Robert Dołęga

Personal information
- Nationality: Poland
- Born: 31 December 1977 (age 48) Łuków, Poland
- Height: 1.81 m (5 ft 11+1⁄2 in)
- Weight: 105 kg (231 lb)

Sport
- Sport: Weightlifting
- Event: 105 kg
- Club: OKS Start Otwock

Medal record
Men's weightlifting
Representing Poland
European Championships
| Silver medal – second place | 2000 Sofia | 105 kg |
| Bronze medal – third place | 2008 Lignano Sabbiadoro | 105 kg |

= Robert Dołęga =

Polish weightlifter (born 1977)

Robert Dołęga (/pl/; born 31 December 1977) is a Polish weightlifter. He won a silver medal for the heavyweight division at the 2000 European Weightlifting Championships in Sofia, Bulgaria, and bronze at the 2008 European Weightlifting Championships in Lignano Sabbiadoro, Italy.

Dołęga competed in the men's heavyweight class (105 kg) at the 2004 Summer Olympics in Athens. He did not finish the event, after failing to lift a snatch of 180 kg in three attempts.

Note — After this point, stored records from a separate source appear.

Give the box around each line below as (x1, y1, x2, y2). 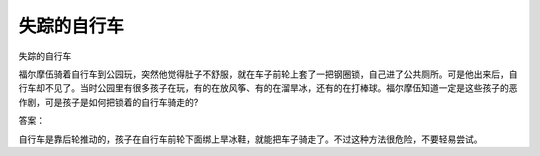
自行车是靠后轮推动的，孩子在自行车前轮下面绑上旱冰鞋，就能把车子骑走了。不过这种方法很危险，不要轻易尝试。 (18, 133, 483, 145)
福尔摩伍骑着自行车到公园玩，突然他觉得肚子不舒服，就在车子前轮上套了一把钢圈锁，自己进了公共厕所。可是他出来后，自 (18, 68, 518, 80)
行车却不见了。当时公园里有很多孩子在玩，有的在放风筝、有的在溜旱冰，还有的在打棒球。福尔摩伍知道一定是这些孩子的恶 (18, 82, 518, 94)
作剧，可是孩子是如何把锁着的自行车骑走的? (18, 96, 199, 108)
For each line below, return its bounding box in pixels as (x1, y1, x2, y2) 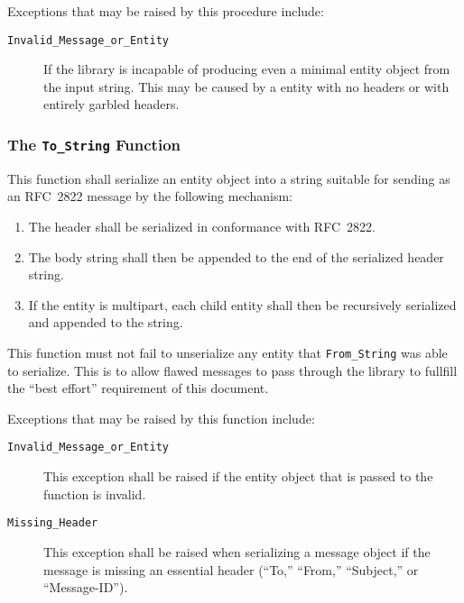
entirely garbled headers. (43, 95, 180, 114)
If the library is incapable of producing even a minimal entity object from (43, 59, 450, 78)
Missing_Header (7, 516, 98, 530)
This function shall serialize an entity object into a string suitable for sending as (7, 169, 450, 187)
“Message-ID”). (43, 578, 128, 597)
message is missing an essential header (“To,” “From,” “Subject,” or (43, 560, 419, 579)
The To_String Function (7, 132, 181, 155)
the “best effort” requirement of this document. (7, 379, 269, 397)
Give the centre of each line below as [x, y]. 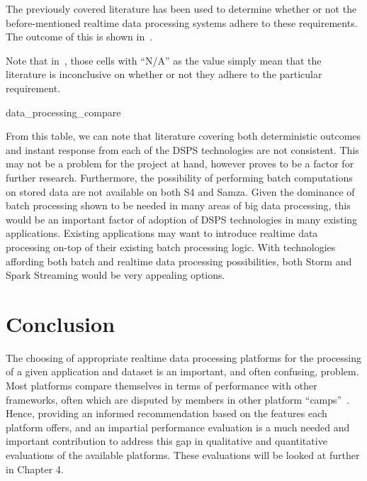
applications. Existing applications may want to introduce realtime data [162, 233]
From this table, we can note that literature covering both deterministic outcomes [183, 136]
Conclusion [61, 323]
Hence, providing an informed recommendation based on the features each [166, 413]
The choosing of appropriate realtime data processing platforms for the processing [184, 357]
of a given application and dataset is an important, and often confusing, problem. [182, 371]
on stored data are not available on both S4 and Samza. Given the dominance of [180, 191]
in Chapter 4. [35, 469]
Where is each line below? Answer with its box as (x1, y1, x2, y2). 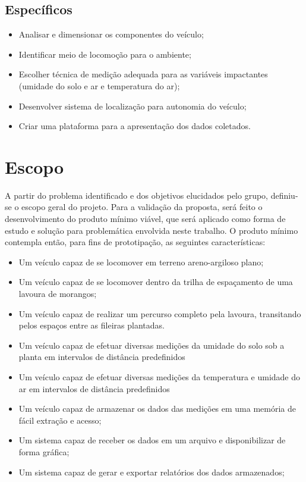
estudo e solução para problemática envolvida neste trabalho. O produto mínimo (5, 224, 298, 236)
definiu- (270, 189, 298, 201)
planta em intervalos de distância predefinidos (18, 350, 185, 363)
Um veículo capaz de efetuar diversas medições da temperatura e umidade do (18, 371, 301, 383)
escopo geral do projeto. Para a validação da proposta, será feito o (21, 201, 263, 213)
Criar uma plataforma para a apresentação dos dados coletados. (18, 120, 251, 132)
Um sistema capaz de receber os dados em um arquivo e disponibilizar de (18, 434, 286, 446)
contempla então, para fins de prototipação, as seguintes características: (5, 236, 266, 248)
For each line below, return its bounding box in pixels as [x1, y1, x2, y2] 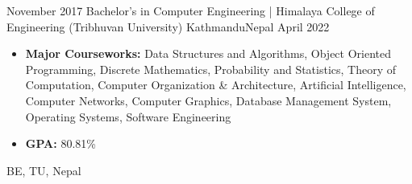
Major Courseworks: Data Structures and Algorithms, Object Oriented [25, 45, 391, 62]
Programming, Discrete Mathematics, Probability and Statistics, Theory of [25, 60, 397, 77]
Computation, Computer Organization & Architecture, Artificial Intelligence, [25, 76, 406, 93]
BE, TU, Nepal [6, 162, 81, 178]
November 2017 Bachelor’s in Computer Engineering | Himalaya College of [6, 2, 375, 18]
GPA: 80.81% [25, 135, 96, 152]
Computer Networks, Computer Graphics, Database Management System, [25, 92, 392, 108]
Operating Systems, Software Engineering [25, 108, 231, 125]
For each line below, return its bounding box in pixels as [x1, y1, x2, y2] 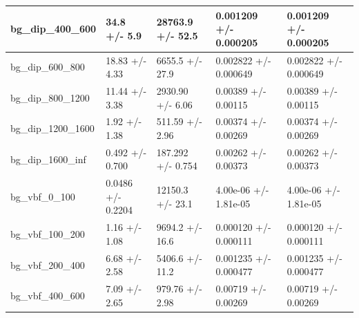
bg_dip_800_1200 [10, 90, 90, 104]
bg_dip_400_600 [10, 21, 97, 36]
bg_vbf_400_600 [10, 288, 85, 302]
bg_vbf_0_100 [10, 189, 75, 203]
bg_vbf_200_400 [10, 257, 85, 272]
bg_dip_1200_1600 [10, 121, 95, 135]
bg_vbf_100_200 [10, 227, 85, 241]
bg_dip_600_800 [10, 59, 85, 74]
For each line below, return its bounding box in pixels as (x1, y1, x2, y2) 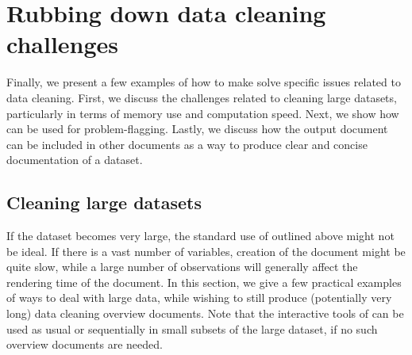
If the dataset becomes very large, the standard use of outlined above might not (6, 227, 395, 244)
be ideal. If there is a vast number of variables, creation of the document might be (6, 242, 406, 259)
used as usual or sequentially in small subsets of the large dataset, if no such (6, 320, 378, 337)
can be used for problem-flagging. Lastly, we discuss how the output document (6, 120, 388, 137)
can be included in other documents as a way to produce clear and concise (6, 136, 368, 152)
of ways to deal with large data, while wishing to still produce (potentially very (6, 289, 392, 306)
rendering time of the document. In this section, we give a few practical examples (6, 273, 402, 290)
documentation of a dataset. (6, 151, 143, 168)
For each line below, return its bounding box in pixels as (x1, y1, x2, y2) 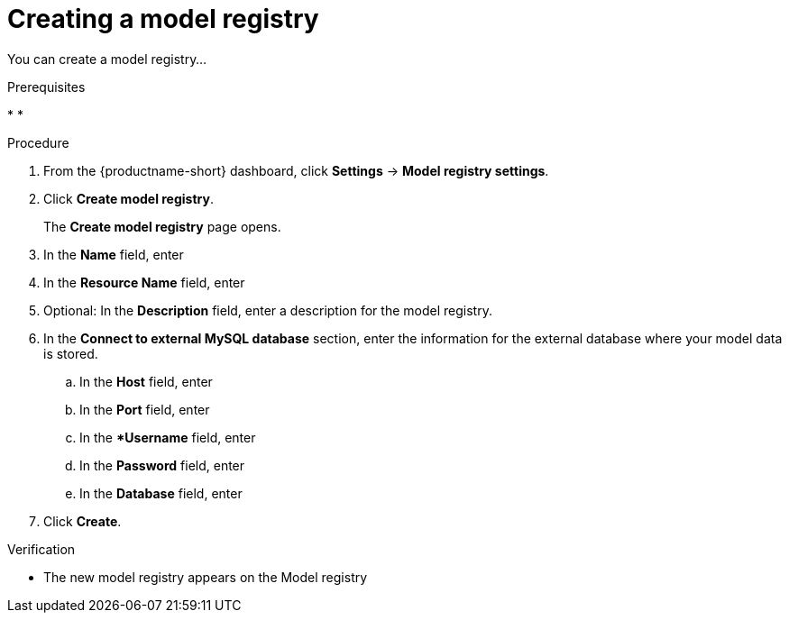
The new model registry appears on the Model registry (43, 569, 368, 585)
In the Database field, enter (79, 485, 243, 501)
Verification (7, 541, 76, 557)
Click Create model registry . (43, 190, 214, 206)
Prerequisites (7, 78, 86, 95)
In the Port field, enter (79, 401, 210, 417)
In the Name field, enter (43, 246, 184, 262)
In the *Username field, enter (79, 429, 256, 445)
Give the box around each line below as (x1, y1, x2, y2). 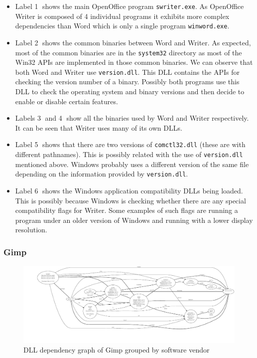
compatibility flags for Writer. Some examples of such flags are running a (15, 205, 238, 215)
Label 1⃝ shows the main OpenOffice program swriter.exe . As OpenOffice (15, 1, 244, 11)
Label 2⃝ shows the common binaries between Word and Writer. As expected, (15, 37, 251, 47)
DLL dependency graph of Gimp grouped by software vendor (23, 345, 210, 355)
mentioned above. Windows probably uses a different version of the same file (15, 159, 249, 169)
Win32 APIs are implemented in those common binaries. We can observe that (15, 57, 253, 67)
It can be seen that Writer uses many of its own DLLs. (15, 122, 182, 133)
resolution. (15, 224, 47, 235)
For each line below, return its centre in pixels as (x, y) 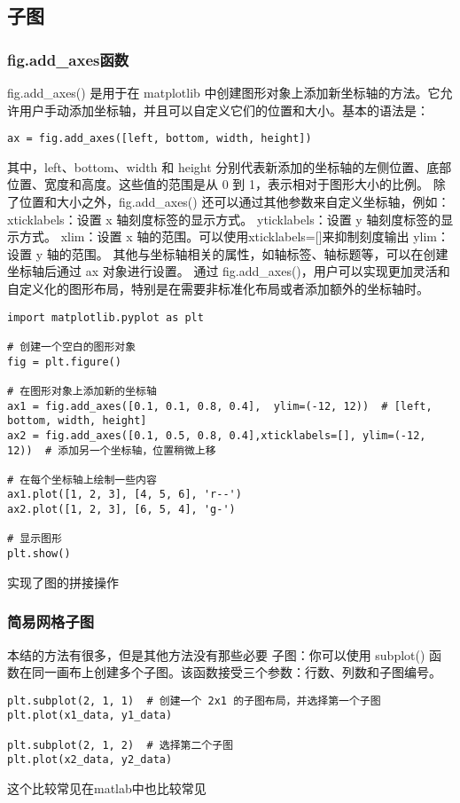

At the 2008 Summer Olympics in Beijing, Dołęga competed for his second time in the men's 105 kg class, along with his younger brother Marcin. Unlike his previous Olympics, he placed eighth in this event, as he successfully lifted 184 kg in the snatch, and hoisted 221 kg in the clean and jerk, for a total of 405 kg.